(Source data)
################
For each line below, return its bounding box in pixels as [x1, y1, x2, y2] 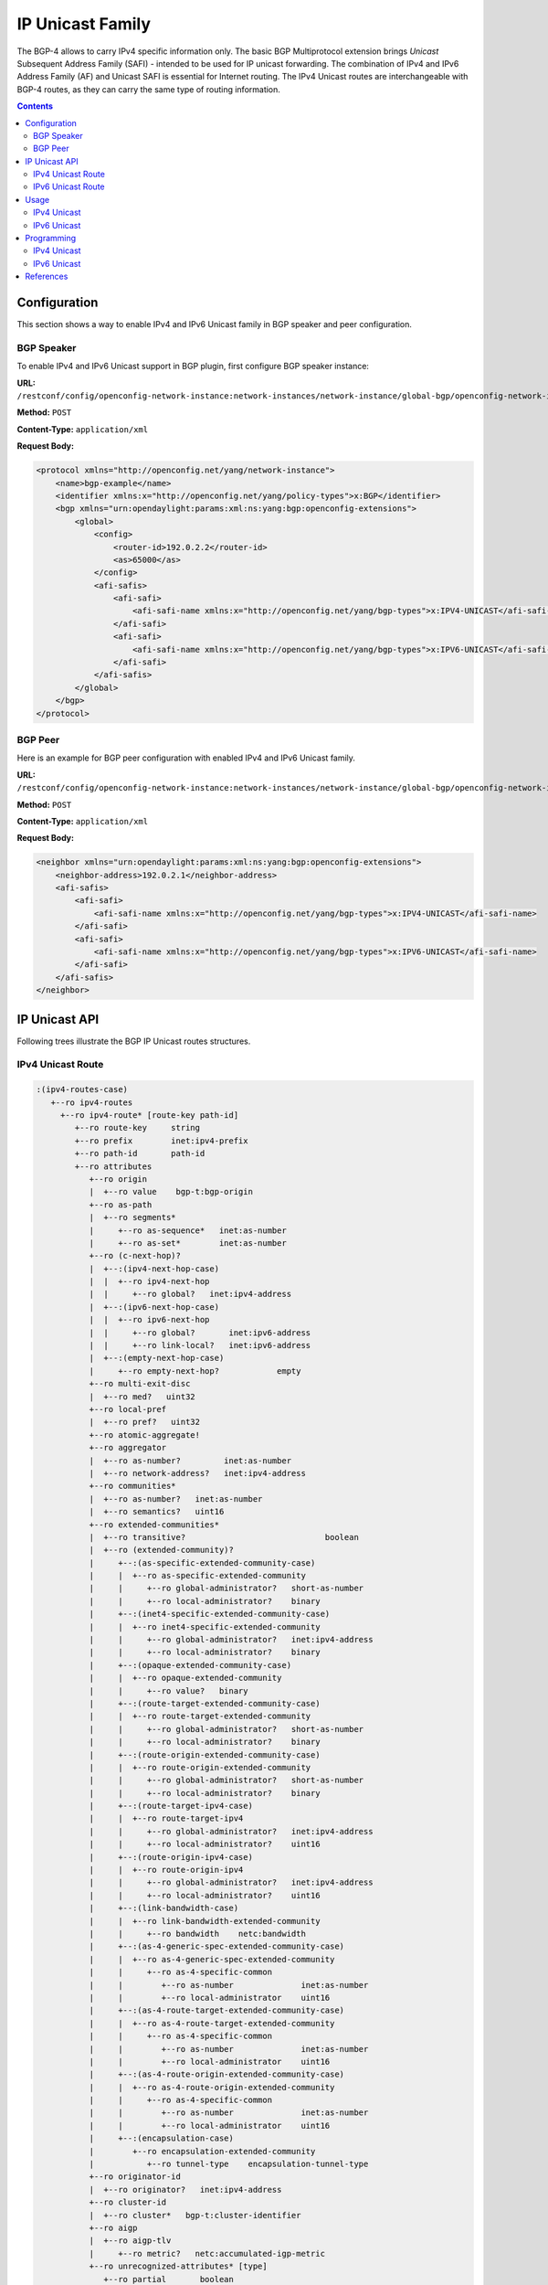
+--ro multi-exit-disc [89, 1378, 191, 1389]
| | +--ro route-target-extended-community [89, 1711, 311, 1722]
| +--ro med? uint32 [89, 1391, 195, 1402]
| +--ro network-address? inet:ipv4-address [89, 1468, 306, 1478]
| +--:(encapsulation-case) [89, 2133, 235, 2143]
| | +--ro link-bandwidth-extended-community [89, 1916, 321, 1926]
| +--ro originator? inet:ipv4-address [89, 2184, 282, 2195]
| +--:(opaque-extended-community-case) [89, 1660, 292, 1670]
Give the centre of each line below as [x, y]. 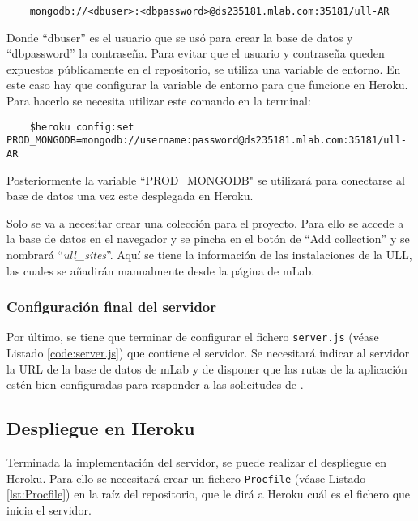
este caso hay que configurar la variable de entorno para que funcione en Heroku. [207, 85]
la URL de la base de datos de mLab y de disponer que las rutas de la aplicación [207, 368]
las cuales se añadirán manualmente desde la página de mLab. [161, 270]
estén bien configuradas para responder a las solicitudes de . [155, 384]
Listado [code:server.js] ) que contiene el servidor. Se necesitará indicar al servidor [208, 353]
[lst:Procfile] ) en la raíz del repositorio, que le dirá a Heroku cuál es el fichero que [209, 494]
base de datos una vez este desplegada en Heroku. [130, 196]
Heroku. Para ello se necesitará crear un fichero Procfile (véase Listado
################
**Exercise aim**
From the records above, return exactly the lines running from the one that contains "Give the centre" down to the one that contains "la URL de la", both included, without any pictures.

**Response**
Give the centre of each line below as [x, y]. 
este caso hay que configurar la variable de entorno para que funcione en Heroku. [207, 85]
la URL de la base de datos de mLab y de disponer que las rutas de la aplicación [207, 368]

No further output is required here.